- Born: Thomas Francis Traynor 8 August 1927 Melbourne, Victoria, Australia
- Died: 22 February 1985 (aged 57) Melbourne, Victoria, Australia
- Genres: Jazz
- Occupations: Musician, entrepreneur
- Instrument: Trombone
- Years active: 1949–1985

= Frank Traynor =

Frank Traynor (8 August 1927 – 22 February 1985) was an Australian jazz musician, trombonist and entrepreneur based in Melbourne. He led Australia’s longest continuously running jazz band, the Jazz Preachers, from 1956 until his death in 1985. He founded the Melbourne Jazz Club in 1958. He founded and ran Frank Traynor's Folk and Jazz Club (1963–75), which played a central role in the Australian folk revival. The club featured performers including Martyn Wyndham-Read, Danny Spooner, Brian Mooney, David Lumsden, Trevor Lucas and Margret RoadKnight.

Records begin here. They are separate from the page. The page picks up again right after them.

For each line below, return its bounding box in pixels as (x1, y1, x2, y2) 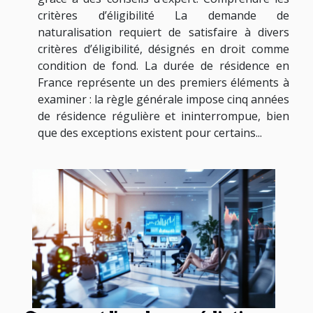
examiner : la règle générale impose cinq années (38, 91, 289, 107)
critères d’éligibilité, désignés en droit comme (38, 41, 289, 57)
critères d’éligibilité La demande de (38, 7, 289, 23)
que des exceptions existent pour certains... (38, 124, 262, 140)
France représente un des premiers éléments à (38, 74, 289, 90)
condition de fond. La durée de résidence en (38, 57, 289, 73)
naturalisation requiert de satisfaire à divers (38, 24, 289, 40)
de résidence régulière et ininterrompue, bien (38, 108, 289, 124)
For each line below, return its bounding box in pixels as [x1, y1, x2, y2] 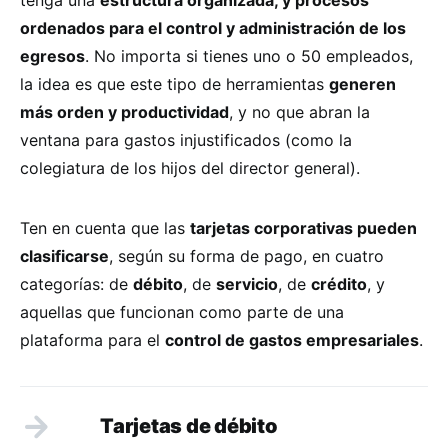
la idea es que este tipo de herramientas [20, 73, 329, 94]
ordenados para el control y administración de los [20, 17, 406, 38]
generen [329, 73, 396, 94]
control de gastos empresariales [165, 329, 419, 350]
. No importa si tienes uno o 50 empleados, [85, 45, 413, 66]
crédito [311, 273, 367, 294]
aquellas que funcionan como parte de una [20, 301, 344, 322]
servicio [216, 273, 278, 294]
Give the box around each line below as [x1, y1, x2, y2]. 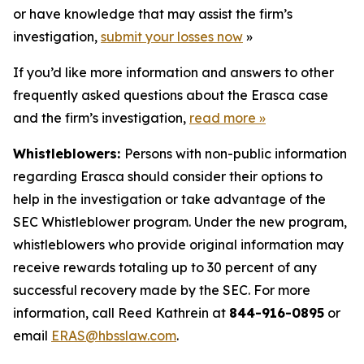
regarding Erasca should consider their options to [13, 168, 323, 184]
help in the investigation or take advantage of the [13, 191, 326, 207]
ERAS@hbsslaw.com [51, 327, 176, 344]
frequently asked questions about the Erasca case [13, 87, 328, 103]
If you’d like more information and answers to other [13, 64, 334, 80]
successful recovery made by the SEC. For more [13, 282, 310, 298]
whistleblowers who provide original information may [13, 236, 344, 253]
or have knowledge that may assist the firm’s [13, 6, 292, 22]

Traynor formed his first band, the Black Bottom Stompers, in 1949. In 1951 he joined the Len Barnard Band and that same year was voted best trombonist in the "Make Way for the Bands" poll. He also made his first recordings with this band. He and his band were also a regular feature at Athol's Abbey, an underground bar and grill on the corner of St Kilda Road and Park Street (known now as the "Domain" beneath the late Domain Hotel, now a commercial complex during the 1970s.
In 1963, Traynor recorded an EP with Judith Durham titled, Judy Durham. Frank and the Jazz Preachers were also a prominent feature of the Melbourne City Council's FEIP program – Free Entertainment in the Parks lunchtime activities during the '70s under the MC of Mr Robert King Crawford, with sound (amplification provided by H. C. McLean and Son Public Address.

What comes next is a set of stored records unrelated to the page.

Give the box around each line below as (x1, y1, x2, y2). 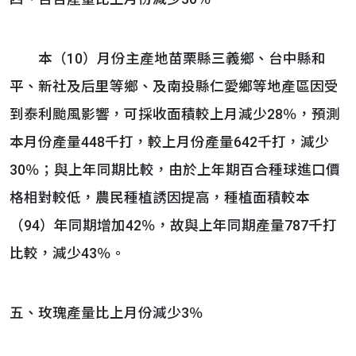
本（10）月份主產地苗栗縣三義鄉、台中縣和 (10, 51, 326, 67)
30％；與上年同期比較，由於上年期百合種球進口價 (10, 162, 340, 178)
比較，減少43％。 (10, 246, 126, 261)
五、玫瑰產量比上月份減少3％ (10, 305, 203, 321)
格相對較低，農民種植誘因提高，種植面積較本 (10, 190, 310, 206)
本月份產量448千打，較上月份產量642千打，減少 (10, 134, 329, 150)
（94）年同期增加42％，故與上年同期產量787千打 (10, 218, 337, 234)
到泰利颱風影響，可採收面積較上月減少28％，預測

In 1972, Traynor was part of the Fable Singers recording session, which saw the theme songs for the 12 then-VFL clubs recorded under the musical direction of channel 7's Ivan Hutchinson, alongside other Australian jazz musicians such as Smacka Fitzgibbon. Most of these recordings are still played at AFL matches today; Traynor's trombone playing can be prominently heard at the start of the Carlton football club song "We Are the Navy Blues".

Another regular venue during this period was the Dick Whittington Tavern in Hotham Street, St Kilda, on a Saturday afternoon. Frank Traynor was diagnosed with leukaemia and died in 1985. He was survived by his wife and their daughter, and two sons from a previous marriage.